--- START ---

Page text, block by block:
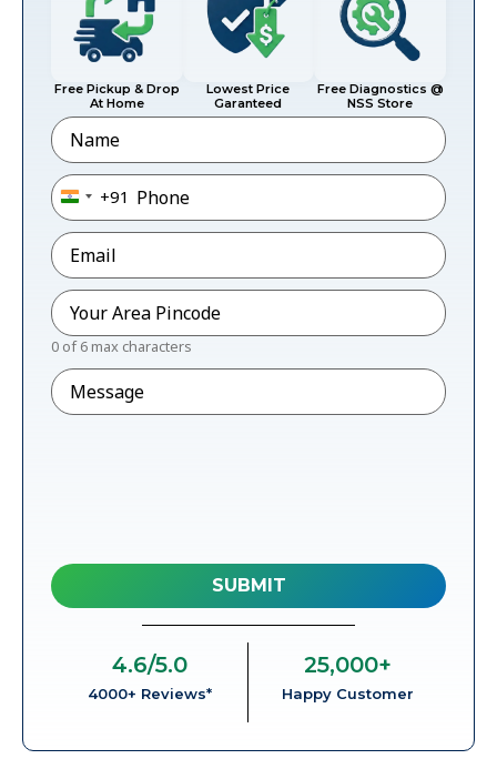
Free Pickup & Drop
At Home
Lowest Price
Garanteed
Free Diagnostics @
NSS Store
Name
Phone*
India +91
+91
Email*
Pincode*
0 of 6 max characters
Message
4000+ Reviews*
4.6/5.0
Happy Customer
25,000+
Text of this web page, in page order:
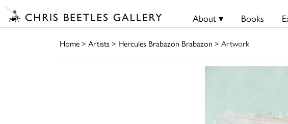
About ▾ Books
Home> Artists> Hercules Brabazon Brabazon > Artwork
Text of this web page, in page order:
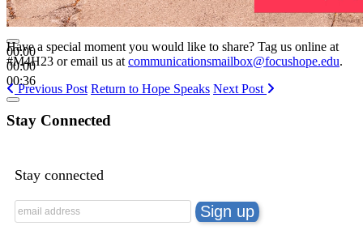
00:00
00:00
00:36
Have a special moment you would like to share? Tag us online at
#M4H23 or email us at communicationsmailbox@focushope.edu.
Previous Post Return to Hope Speaks Next Post
Stay Connected
Stay connected
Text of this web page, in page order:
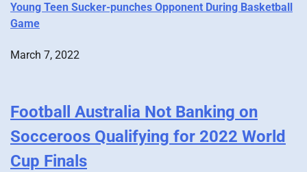
Young Teen Sucker-punches Opponent During Basketball
Game
March 7, 2022
Football Australia Not Banking on
Socceroos Qualifying for 2022 World
Cup Finals
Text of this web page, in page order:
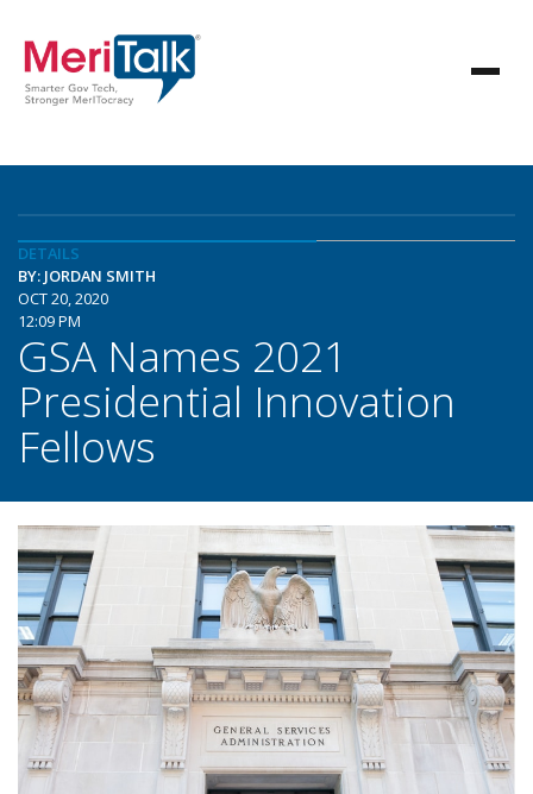
DETAILS
BY: JORDAN SMITH
OCT 20, 2020
12:09 PM
GSA Names 2021
Presidential Innovation
Fellows
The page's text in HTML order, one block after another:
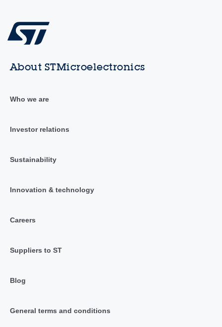
About STMicroelectronics
Who we are
Investor relations
Sustainability
Innovation & technology
Careers
Suppliers to ST
Blog
General terms and conditions
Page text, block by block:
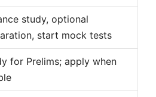
study, optional
start mock tests
for Prelims; apply when
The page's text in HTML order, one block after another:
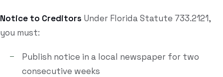
Notice to Creditors Under Florida Statute 733.2121,
you must:
Publish notice in a local newspaper for two
consecutive weeks
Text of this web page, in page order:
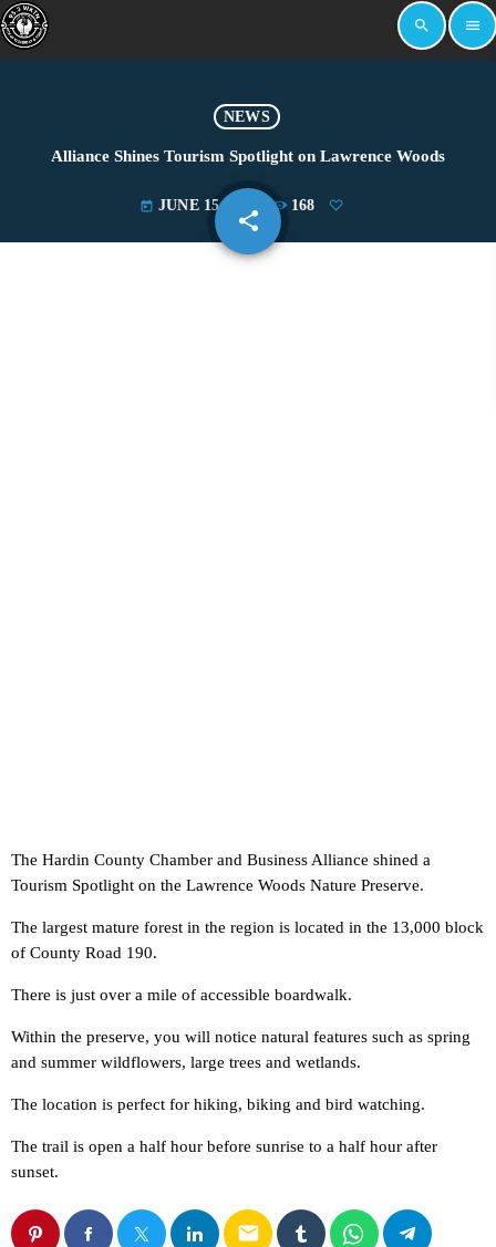
search menu
NEWS
Alliance Shines Tourism Spotlight on Lawrence Woods
today JUNE 15, 2022 168
share
email
The Hardin County Chamber and Business Alliance shined a
Tourism Spotlight on the Lawrence Woods Nature Preserve.
The largest mature forest in the region is located in the 13,000 block
of County Road 190.
There is just over a mile of accessible boardwalk.
Within the preserve, you will notice natural features such as spring
and summer wildflowers, large trees and wetlands.
The location is perfect for hiking, biking and bird watching.
The trail is open a half hour before sunrise to a half hour after
sunset.
email
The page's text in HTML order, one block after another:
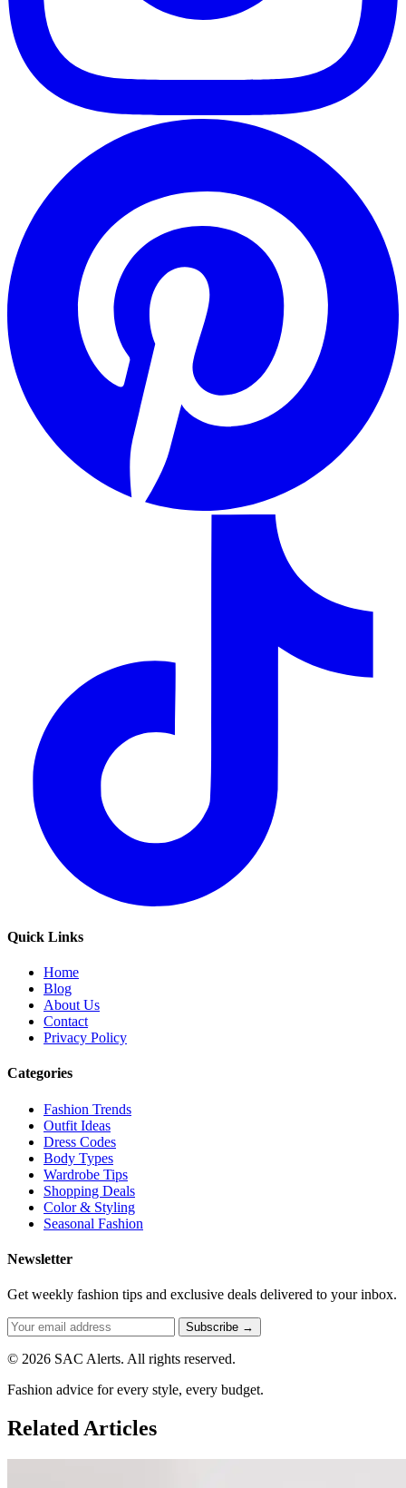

--- END ---

None of the pictures belong in the copy; transcribe the rest of the data exactly.

Page text, block by block:
Free Pickup & Drop
At Home
Lowest Price
Garanteed
Free Diagnostics @
NSS Store
Name
Phone*
India +91
+91
Email*
Pincode*
0 of 6 max characters
Message
4000+ Reviews*
4.6/5.0
Happy Customer
25,000+
Text of this web page, in page order:
About ▾ Books
Home> Artists> Hercules Brabazon Brabazon > Artwork
Text of this web page, in page order:
00:00
00:00
00:36
Have a special moment you would like to share? Tag us online at
#M4H23 or email us at communicationsmailbox@focushope.edu.
Previous Post Return to Hope Speaks Next Post
Stay Connected
Stay connected
Text of this web page, in page order:
Young Teen Sucker-punches Opponent During Basketball
Game
March 7, 2022
Football Australia Not Banking on
Socceroos Qualifying for 2022 World
Cup Finals
Text of this web page, in page order:
DETAILS
BY: JORDAN SMITH
OCT 20, 2020
12:09 PM
GSA Names 2021
Presidential Innovation
Fellows
The page's text in HTML order, one block after another:
About STMicroelectronics
Who we are
Investor relations
Sustainability
Innovation & technology
Careers
Suppliers to ST
Blog
General terms and conditions
Page text, block by block:
study, optional
start mock tests
for Prelims; apply when
The page's text in HTML order, one block after another:
Notice to Creditors Under Florida Statute 733.2121,
you must:
Publish notice in a local newspaper for two
consecutive weeks
Text of this web page, in page order:
search menu
NEWS
Alliance Shines Tourism Spotlight on Lawrence Woods
today JUNE 15, 2022 168
share
email
The Hardin County Chamber and Business Alliance shined a
Tourism Spotlight on the Lawrence Woods Nature Preserve.
The largest mature forest in the region is located in the 13,000 block
of County Road 190.
There is just over a mile of accessible boardwalk.
Within the preserve, you will notice natural features such as spring
and summer wildflowers, large trees and wetlands.
The location is perfect for hiking, biking and bird watching.
The trail is open a half hour before sunrise to a half hour after
sunset.
email
The page's text in HTML order, one block after another:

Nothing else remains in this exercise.